(Items listed in a dataset)
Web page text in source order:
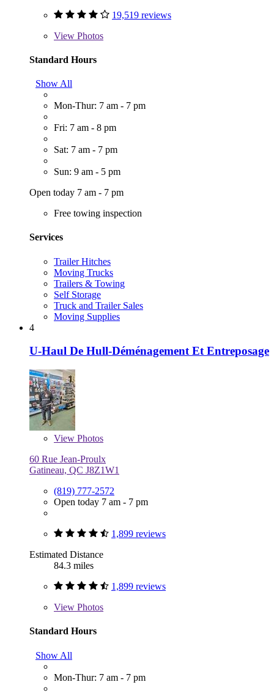
19,519 reviews
View Photos
Standard Hours
Show All
Mon-Thur: 7 am - 7 pm
Fri: 7 am - 8 pm
Sat: 7 am - 7 pm
Sun: 9 am - 5 pm
Open today 7 am - 7 pm
Free towing inspection
Services
Trailer Hitches
Moving Trucks
Trailers & Towing
Self Storage
Truck and Trailer Sales
Moving Supplies
4
U-Haul De Hull-Déménagement Et Entreposage
View Photos
60 Rue Jean-Proulx
Gatineau, QC J8Z1W1
(819) 777-2572
Open today 7 am - 7 pm
1,899 reviews
Estimated Distance
84.3 miles
1,899 reviews
View Photos
Standard Hours
Show All
Mon-Thur: 7 am - 7 pm
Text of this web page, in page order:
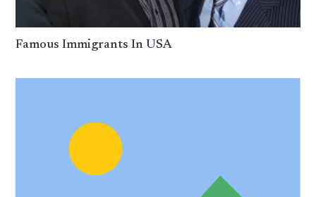
Famous Immigrants In USA
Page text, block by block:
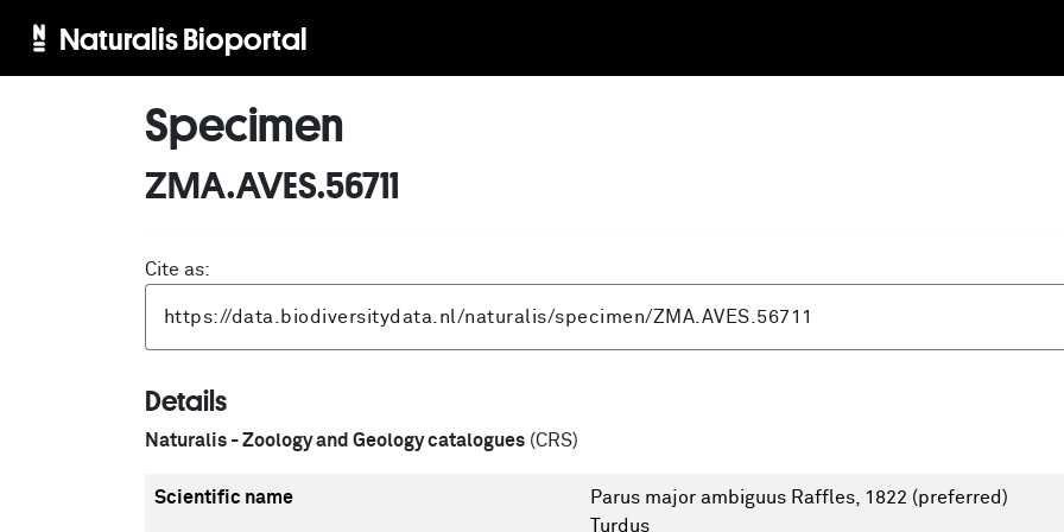
Naturalis Bioportal
Specimen
ZMA.AVES.56711
Cite as:
Details
Naturalis - Zoology and Geology catalogues (CRS)
Scientific name Parus major ambiguus Raffles, 1822 (preferred)
Turdus

__Assigned task__.
Wherever "order" turns up in the records, copy the whole line.

__Exercise response__.
Web page text in source order:
Text of this web page, in page order:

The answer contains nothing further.